=== Section Start ===

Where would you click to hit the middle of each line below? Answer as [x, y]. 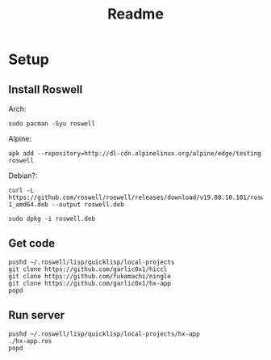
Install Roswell [46, 89]
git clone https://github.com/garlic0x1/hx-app [90, 283]
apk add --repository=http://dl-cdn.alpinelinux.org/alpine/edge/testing [135, 154]
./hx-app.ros [30, 341]
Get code [31, 244]
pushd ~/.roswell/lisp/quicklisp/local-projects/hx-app [104, 334]
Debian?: [23, 176]
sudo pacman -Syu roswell [52, 124]
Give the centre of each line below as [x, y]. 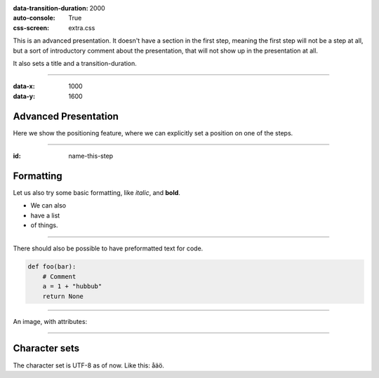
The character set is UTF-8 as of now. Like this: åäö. [89, 365]
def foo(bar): [52, 267]
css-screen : [31, 27]
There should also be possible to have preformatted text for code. [108, 248]
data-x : [24, 86]
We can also [48, 205]
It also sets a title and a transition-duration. [75, 63]
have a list [45, 215]

=== Section End ===

## ASSIGNMENT
Pictures within the entries must not be reproduced; everything else is to be restated verbatim.

## SOLUTION
Where would you click to hit the middle of each line below? Answer as [x, y]. 
Install Roswell [46, 89]
git clone https://github.com/garlic0x1/hx-app [90, 283]
apk add --repository=http://dl-cdn.alpinelinux.org/alpine/edge/testing [135, 154]
./hx-app.ros [30, 341]
Get code [31, 244]
pushd ~/.roswell/lisp/quicklisp/local-projects/hx-app [104, 334]
Debian?: [23, 176]
sudo pacman -Syu roswell [52, 124]
Give the centre of each line below as [x, y]. 
The character set is UTF-8 as of now. Like this: åäö. [89, 365]
def foo(bar): [52, 267]
css-screen : [31, 27]
There should also be possible to have preformatted text for code. [108, 248]
data-x : [24, 86]
We can also [48, 205]
It also sets a title and a transition-duration. [75, 63]
have a list [45, 215]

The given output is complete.